Sunday, July 31, 2016

Top clerics reject state decree for unified prayer sermons

Mada Masr
Al-Azhar picks battle with the state over written sermons

Al-Azhar says that directive to follow ministry sermons does not apply to its preachers
Anger over the decision to unify the Friday sermon throughout Egypt’s mosques has extended from ministry to imams to the leadership of Egypt’s prestigious Al-Azhar whose deputy last week said that the directive to imams to read ministry-issued sermons does not apply to Al-Azhar preachers.

“Al-Azhar was not officially notified about what is being reported on the written sermon,” Abbas Shouman wrote in a statement on his Facebook page last week. “It is not binding to Al-Azhar preachers, who are provided with a library enabling them to pass on their knowledge. This is apart from the fact there is a careful process through which the preachers were selected and the experience most of them have gained through preaching locally and internationally.”

Earlier this month, the Ministry of Endowments announced the formation of a committee to draft Friday sermons to be distributed to imams across the country, after it had previously moved to unify the topics of each sermon but left the articulation of their particular points to individual imams.

In its statement, the ministry said the decision aims to facilitate imams’ work and guarantee the optimum delivery of the salient points of assigned topics. The ministry justified its move with harsh criticism of imams’ delivery of Friday sermons.

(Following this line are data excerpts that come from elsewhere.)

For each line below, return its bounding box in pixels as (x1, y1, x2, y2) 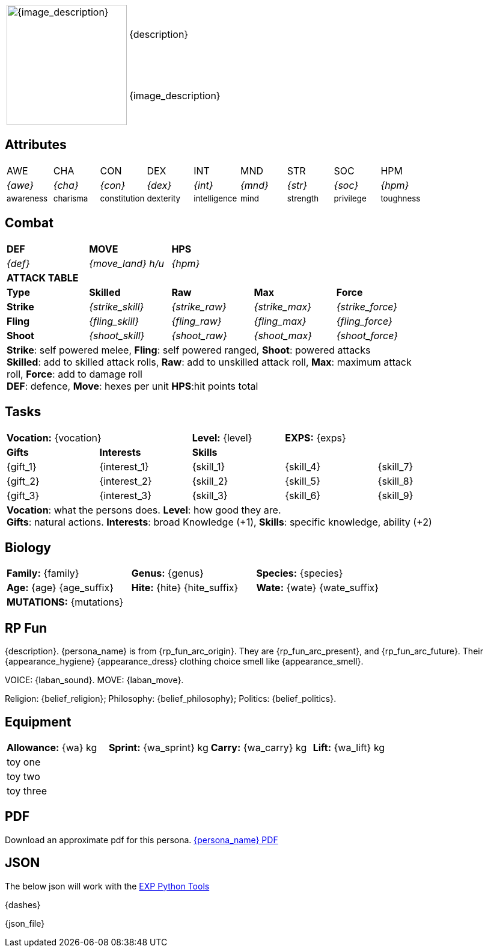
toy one (7, 756, 41, 769)
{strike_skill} (89, 300, 144, 313)
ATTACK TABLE (7, 271, 79, 284)
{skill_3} (192, 489, 228, 502)
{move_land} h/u (89, 257, 165, 269)
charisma (53, 193, 88, 203)
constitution (100, 193, 145, 203)
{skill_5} (285, 474, 320, 487)
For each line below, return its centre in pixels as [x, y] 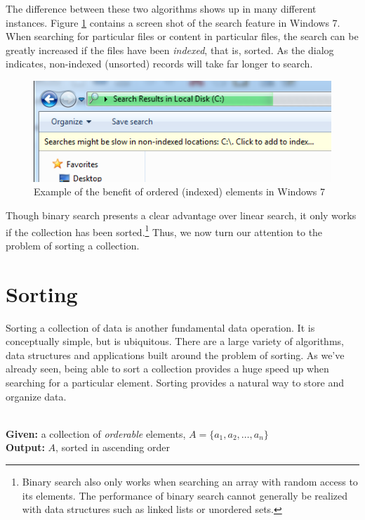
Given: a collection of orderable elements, [96, 433]
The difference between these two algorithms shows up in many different [161, 8]
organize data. [36, 396]
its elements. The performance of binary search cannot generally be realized [185, 495]
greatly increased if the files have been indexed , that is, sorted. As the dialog [170, 50]
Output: [25, 447]
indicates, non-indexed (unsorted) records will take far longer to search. [159, 64]
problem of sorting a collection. [73, 245]
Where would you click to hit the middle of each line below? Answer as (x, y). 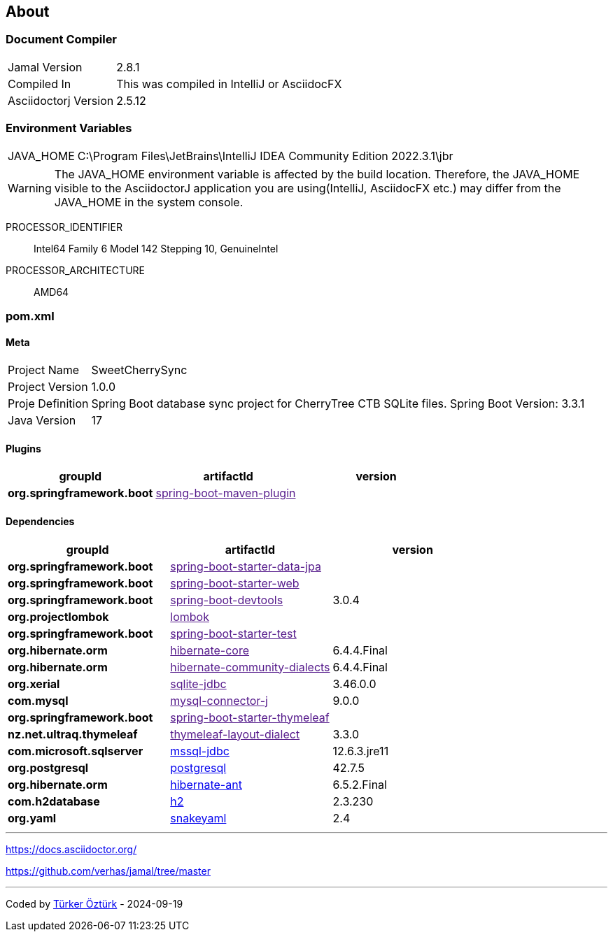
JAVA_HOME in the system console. (149, 202)
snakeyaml (198, 818)
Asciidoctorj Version (61, 100)
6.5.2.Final (360, 784)
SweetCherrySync (139, 370)
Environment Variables (69, 128)
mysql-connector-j (219, 700)
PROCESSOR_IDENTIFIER (64, 227)
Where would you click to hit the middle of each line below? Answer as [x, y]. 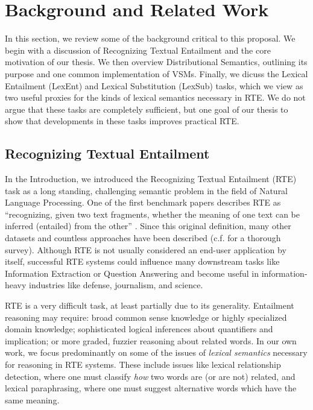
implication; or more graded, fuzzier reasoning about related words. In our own [151, 340]
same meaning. [32, 399]
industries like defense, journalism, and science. [116, 285]
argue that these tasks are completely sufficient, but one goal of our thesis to [147, 109]
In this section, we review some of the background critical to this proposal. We [150, 38]
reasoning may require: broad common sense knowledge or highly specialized [146, 317]
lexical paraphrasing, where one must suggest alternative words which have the [151, 388]
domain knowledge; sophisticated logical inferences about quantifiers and [139, 329]
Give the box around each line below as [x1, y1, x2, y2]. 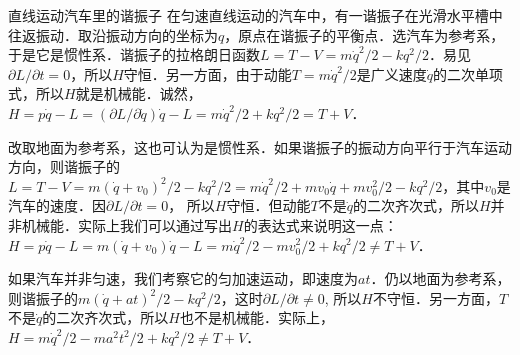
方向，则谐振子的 [8, 156, 120, 177]
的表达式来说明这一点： [243, 214, 398, 235]
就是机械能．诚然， [75, 83, 202, 104]
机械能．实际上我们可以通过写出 [21, 214, 232, 235]
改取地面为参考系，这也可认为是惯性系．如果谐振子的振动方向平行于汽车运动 [8, 136, 512, 157]
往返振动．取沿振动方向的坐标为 [8, 24, 218, 45]
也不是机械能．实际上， [179, 307, 334, 328]
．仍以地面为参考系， [370, 268, 511, 289]
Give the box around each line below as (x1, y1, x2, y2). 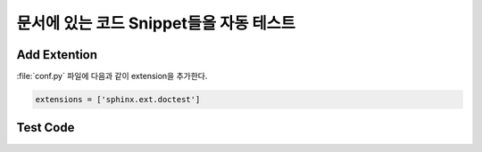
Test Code (16, 120, 75, 135)
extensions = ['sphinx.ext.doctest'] (35, 94, 201, 105)
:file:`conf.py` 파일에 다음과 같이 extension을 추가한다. (16, 71, 208, 82)
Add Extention (16, 47, 98, 62)
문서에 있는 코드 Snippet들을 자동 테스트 (16, 13, 296, 33)
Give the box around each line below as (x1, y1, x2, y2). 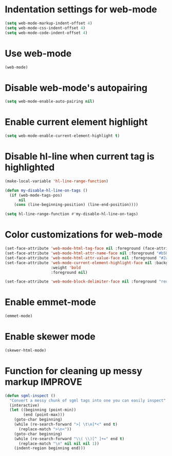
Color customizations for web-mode (5, 229, 163, 240)
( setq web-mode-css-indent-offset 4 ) (5, 25, 86, 30)
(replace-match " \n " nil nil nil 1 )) (18, 441, 100, 446)
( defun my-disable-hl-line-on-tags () (5, 188, 88, 193)
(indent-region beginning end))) (14, 446, 86, 451)
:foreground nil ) (50, 270, 88, 275)
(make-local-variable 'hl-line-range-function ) (5, 179, 109, 184)
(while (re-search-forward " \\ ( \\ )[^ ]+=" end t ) (14, 436, 125, 441)
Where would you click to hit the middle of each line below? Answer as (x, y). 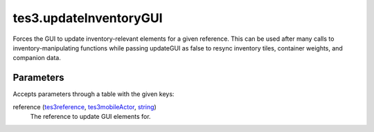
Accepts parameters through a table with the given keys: (93, 94)
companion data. (37, 58)
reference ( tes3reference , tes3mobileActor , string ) (85, 106)
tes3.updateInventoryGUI (88, 18)
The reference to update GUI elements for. (91, 117)
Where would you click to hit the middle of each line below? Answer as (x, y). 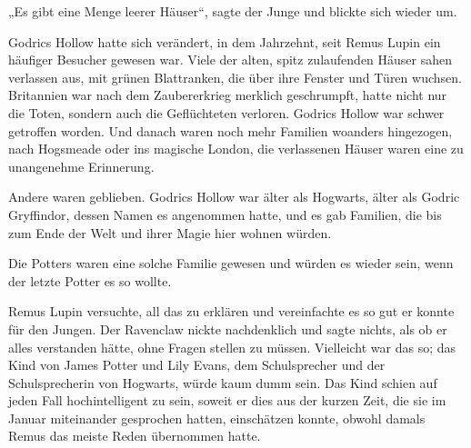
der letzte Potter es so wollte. (90, 280)
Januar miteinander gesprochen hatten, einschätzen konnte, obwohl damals (217, 418)
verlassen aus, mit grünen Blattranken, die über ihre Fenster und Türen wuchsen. (235, 77)
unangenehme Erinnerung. (81, 166)
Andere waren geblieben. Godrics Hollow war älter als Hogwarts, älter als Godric (234, 197)
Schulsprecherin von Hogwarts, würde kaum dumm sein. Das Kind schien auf (223, 382)
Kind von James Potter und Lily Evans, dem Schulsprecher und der (197, 365)
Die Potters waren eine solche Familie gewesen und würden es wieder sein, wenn (231, 263)
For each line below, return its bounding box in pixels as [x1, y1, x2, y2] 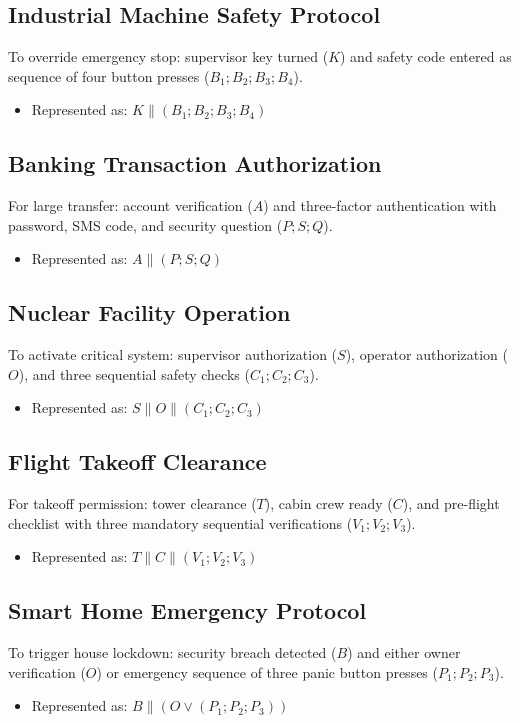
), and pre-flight [402, 493, 500, 514]
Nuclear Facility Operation [8, 297, 291, 328]
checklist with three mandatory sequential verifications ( [8, 512, 353, 533]
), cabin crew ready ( [264, 493, 393, 514]
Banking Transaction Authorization [8, 148, 382, 179]
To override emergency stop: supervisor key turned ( [8, 46, 329, 67]
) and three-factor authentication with [263, 195, 497, 216]
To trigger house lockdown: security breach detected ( [8, 642, 337, 663]

A member of Al-Azhar’s Council of Senior Scholars told privately owned Al-Watan newspaper that the minister is attacking Al-Azhar scholars and lamented the ministry’s position.

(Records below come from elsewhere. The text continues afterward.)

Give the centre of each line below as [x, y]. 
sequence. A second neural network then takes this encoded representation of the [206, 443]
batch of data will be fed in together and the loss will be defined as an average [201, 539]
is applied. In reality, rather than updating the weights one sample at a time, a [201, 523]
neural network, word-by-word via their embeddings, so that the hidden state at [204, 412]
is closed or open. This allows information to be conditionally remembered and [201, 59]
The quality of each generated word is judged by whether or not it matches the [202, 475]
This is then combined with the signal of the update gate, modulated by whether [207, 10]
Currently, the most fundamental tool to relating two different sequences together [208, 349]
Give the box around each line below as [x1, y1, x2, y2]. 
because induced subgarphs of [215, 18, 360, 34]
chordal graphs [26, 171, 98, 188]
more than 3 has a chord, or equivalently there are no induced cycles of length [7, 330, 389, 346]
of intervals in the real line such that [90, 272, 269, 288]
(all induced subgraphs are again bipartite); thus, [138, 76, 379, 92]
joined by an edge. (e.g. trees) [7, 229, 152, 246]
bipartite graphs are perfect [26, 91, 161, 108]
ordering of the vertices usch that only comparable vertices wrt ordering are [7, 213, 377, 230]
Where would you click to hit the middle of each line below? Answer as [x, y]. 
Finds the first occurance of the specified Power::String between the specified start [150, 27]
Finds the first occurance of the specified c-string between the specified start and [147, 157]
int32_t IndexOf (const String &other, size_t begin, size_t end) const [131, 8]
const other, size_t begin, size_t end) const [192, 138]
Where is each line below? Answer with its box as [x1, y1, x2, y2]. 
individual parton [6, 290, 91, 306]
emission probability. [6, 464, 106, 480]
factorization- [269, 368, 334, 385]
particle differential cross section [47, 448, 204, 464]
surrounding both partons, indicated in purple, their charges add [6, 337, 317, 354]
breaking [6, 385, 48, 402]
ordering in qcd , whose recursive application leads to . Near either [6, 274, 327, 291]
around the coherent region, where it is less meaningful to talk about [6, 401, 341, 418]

“The ministry’s position saddens me,” Mahmoud Mehanna said. “Engaging in conflict with Al-Azhar will negatively affect the country. Egypt is worth nothing without Al-Azhar, it is what brought Islam to the six continents.”

Mehanna raised questions over the source from which the minister receives orders, implying security involvement.

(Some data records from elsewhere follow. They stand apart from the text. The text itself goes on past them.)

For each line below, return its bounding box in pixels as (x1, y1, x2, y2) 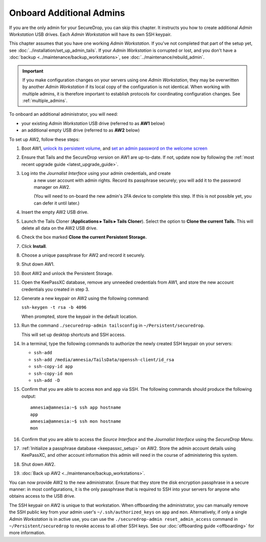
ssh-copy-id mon (33, 371, 73, 376)
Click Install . (21, 243, 47, 249)
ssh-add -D (33, 377, 60, 383)
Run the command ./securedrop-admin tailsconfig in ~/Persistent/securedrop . (21, 323, 205, 329)
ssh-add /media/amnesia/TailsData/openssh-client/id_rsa (33, 357, 174, 362)
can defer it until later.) (33, 200, 80, 206)
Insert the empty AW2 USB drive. (21, 209, 89, 215)
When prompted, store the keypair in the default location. (21, 313, 138, 319)
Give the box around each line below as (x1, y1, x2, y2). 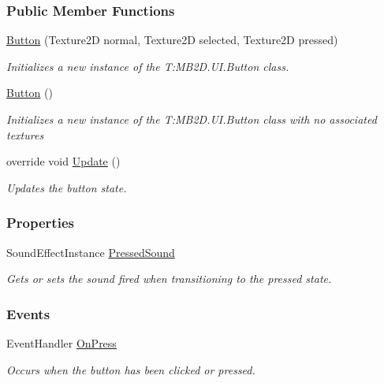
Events (6, 303, 50, 323)
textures (6, 126, 44, 143)
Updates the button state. (6, 179, 127, 195)
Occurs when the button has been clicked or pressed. (6, 361, 255, 377)
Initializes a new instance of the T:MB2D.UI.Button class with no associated (6, 111, 377, 127)
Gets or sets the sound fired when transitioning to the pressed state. (6, 270, 332, 287)
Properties (6, 213, 74, 232)
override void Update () (6, 153, 121, 169)
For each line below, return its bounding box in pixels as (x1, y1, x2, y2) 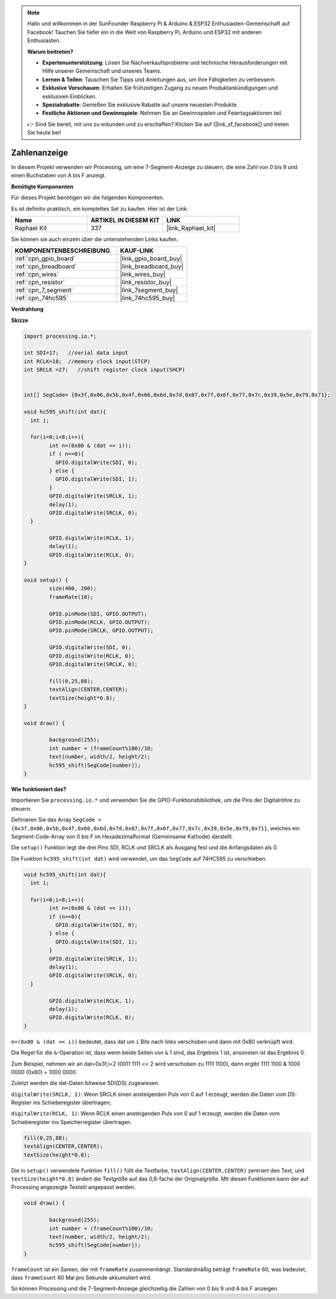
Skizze (11, 316, 29, 324)
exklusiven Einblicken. (42, 93, 97, 100)
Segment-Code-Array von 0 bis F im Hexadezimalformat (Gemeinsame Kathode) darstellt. (11, 833, 233, 840)
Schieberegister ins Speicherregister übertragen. (11, 1118, 132, 1125)
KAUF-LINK (120, 246, 154, 255)
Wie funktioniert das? (11, 786, 67, 793)
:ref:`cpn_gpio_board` (14, 254, 76, 263)
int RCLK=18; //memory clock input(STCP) (23, 358, 151, 365)
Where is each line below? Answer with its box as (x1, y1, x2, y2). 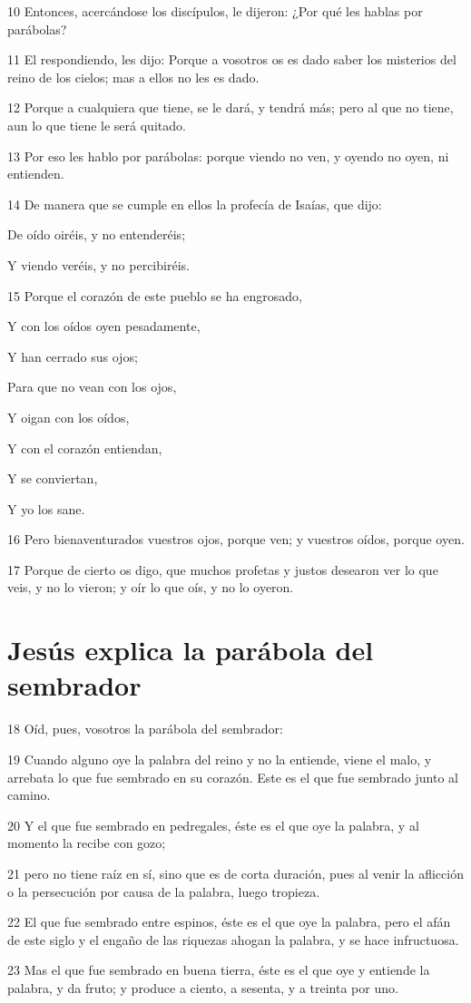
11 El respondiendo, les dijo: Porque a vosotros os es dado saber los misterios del (7, 50, 456, 69)
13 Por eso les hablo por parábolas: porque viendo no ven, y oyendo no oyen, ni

He added that Al-Azhar’s preachers might abandon the Endowments Ministry’s mosques if they are bound by the decision to unify the sermons.

Head of the ministry’s Quranic affairs department in the Qalyubiya directorate, Mohamed Nassar, explains that the ministry uses up to 3000 Al-Azhar preachers to give Friday sermons - on a bonus system. The preachers also regularly give lessons in ministry mosques.

Nassar says that the ministry took this decision on its own without consulting with Al-Azhar, since it sees itself as a superior ministry that can take decisions independently and enforce them on whoever preaches in its mosques.

“The point of contention is that Al-Azhar sees the written sermon as a step backwards with regards to religious discourse in Egypt. Al-Azhar leaders believe that educating imams is the right step towards renewing the country’s religious discourse.”

Nasser expects the conflict between Al-Azhar and the Endowments Ministry to escalate, until Al-Azhar preachers are banned from preaching in the ministry’s mosques unless they adhere to the unified sermon.

Amr Ezzat, religious freedoms researcher at the Egyptian Initiative for Personal Rights, says that both sides are competing over control over the religious scene in Egypt.

“Al-Azhar’s Sheikh has the scientific and religious status, but the control over the religious space is in reality and administratively in the hands of the Endowments Ministry,” he adds.

Ezzat explains that the conflict dates back to Al-Azhar Sheikh Ahmed al-Tayeb’s participation in the June 30 alliance that ousted former President Mohamed Morsi and paved the way for his control over the religious space after the fall of the Muslim Brotherhood.

“Gomaa, the current minister, used to work in Tayeb’s office and Tayeb is the one who recommended him for the Endowments Minister position, but the competition between them intensified after that,” he said.

The move to unify Friday sermons dates back to 2013 when the Endowments Ministry was a principal player in the struggle between the post-June 30 regime and the Muslim Brotherhood, following the overthrow of President Mohamed Morsi. It was one of Gomaa’s first moves, made minister in July 2013.

The ministry was working toward controlling the religious sphere in order to disarm the Brotherhood of one of its strongest weapons: religious discourse.

Ezzat suggests that the diversity of Al-Azhar preachers’ political ideologies might be the reason behind the state’s mistrust in them, as opposed to the Endowments Ministry imams who are under its administrative control.

The common idea that Al-Azhar represents moderate Islam, at the top of which is the Council of Senior Scholars, with Tayeb at its head, is misleading, he says.

“The Council of Senior Scholars is a minority who are carefully picked,” Ezzat explains. “The majority of Azharis belong to Salafi and Muslim Brotherhood groups, some of whom have opposing positions to Al-Azhar and are thus not in line with either the state or the leadership within Al-Azhar.”